4.3. Debugging Secure and Non Secure firmware[edit source]
For debugging those firmwares the debug configuration has to reference both secure and non secure ELF files.
4.3.1. Debug configuration setup[edit source]
Select MP2_CM33_NonSecure project and right click on Debug As > C/C++ STM32 Application
This menu creates a debug configuration for the selected project.

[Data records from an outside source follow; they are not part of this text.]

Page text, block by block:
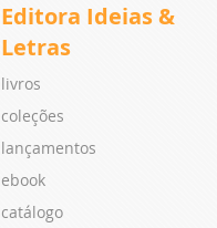
Editora Ideias &
Letras
livros
coleções
lançamentos
ebook
catálogo
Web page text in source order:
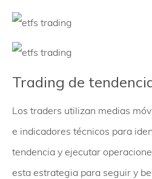
Trading de
Los traders utilizan medias
e indicadores técnicos para
tendencia y ejecutar
esta estrategia para seguir y
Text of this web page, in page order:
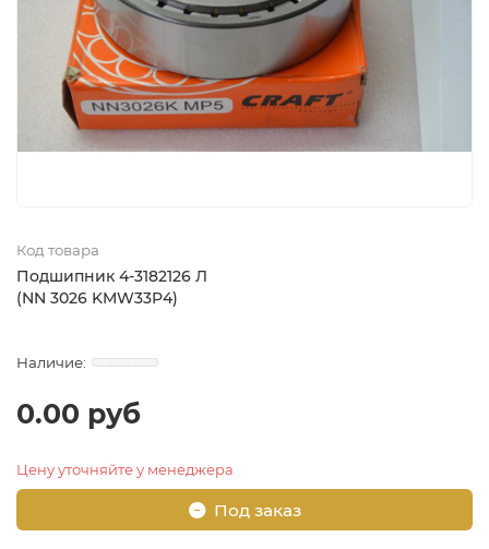
Код товара
Подшипник 4-3182126 Л
(NN 3026 KMW33P4)
0.00 руб
Цену уточняйте у менеджера
Под заказ
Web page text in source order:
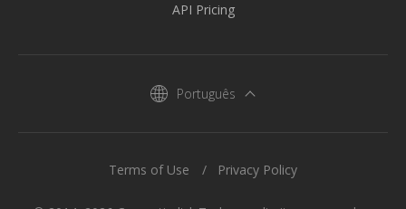
API Pricing
Português
Terms of Use Privacy Policy
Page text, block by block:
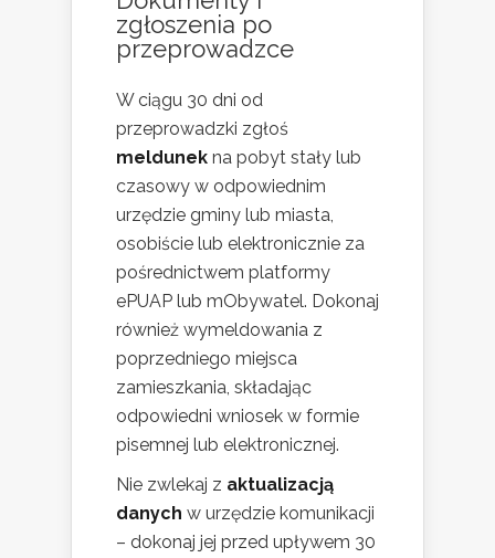
zgłoszenia po
przeprowadzce
W ciągu 30 dni od
przeprowadzki zgłoś
meldunek na pobyt stały lub
czasowy w odpowiednim
urzędzie gminy lub miasta,
osobiście lub elektronicznie za
pośrednictwem platformy
ePUAP lub mObywatel. Dokonaj
również wymeldowania z
poprzedniego miejsca
zamieszkania, składając
odpowiedni wniosek w formie
pisemnej lub elektronicznej.
Nie zwlekaj z aktualizacją
danych w urzędzie komunikacji
– dokonaj jej przed upływem 30
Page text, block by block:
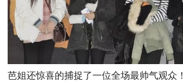
芭姐还惊喜的捕捉了一位全场最帅气观众！

It is recommended to enrich the default "Debug Configuration" name with for example (Debug Cfg). This is to distinguish from Run Configuration.
In "Startup" tab
- edit NonSecure elf and unset Download
- Add TF-M elf definition with "Add" menu, and:
- program path to: trusted-firmware-m/config_default/bin/tfm_s.elf,
- disable "Download"
- give "ARM.exidx" file offset "0x9c40". The file offset address is retrieved from tfm-s.elf:
- program path to: trusted-firmware-m/config_default/bin/tfm_s.elf,
readelf -a tfm_s.elf | grep "Unwind section '.ARM.exidx' at offset" Unwind section '.ARM.exidx' at offset 0x9c40 contains 1 entry:
- or
objdump -hw ./config_default/bin/tfm_s.elf | grep ".ARM.exidx" 17 .ARM.exidx 00000008 80008c40 80008c40 00009c40 2**2 CONTENTS, ALLOC, LOAD, READONLY, DATA
Information |
A way to control entry point of debug session could be to add a debug loop. In picture hereafter a debug loop has been added at the begining of tfm_hal_platform_init() MP2_CM33_trusted-firmware-m/trusted-firmware-m/platform/ext/target/stm/common/stm32mp2/secure/tfm_hal_platform.c. Debug session will start inside this debug loop and changing i variable to 0 it will be possible to step into tfm initialization code. |
4.3.2. Debug[edit source]
Launching the debug configuration, it is recommended to select Switch to the Confirm Perspective Switch in order to enter "Debug Eclipse perspective". Then thanks to "Suspend" icon, the control of Arm®-Cortex®-M33 execution can be taken. First instructions are while loop onto a volatile variable, this allows to take control from code start.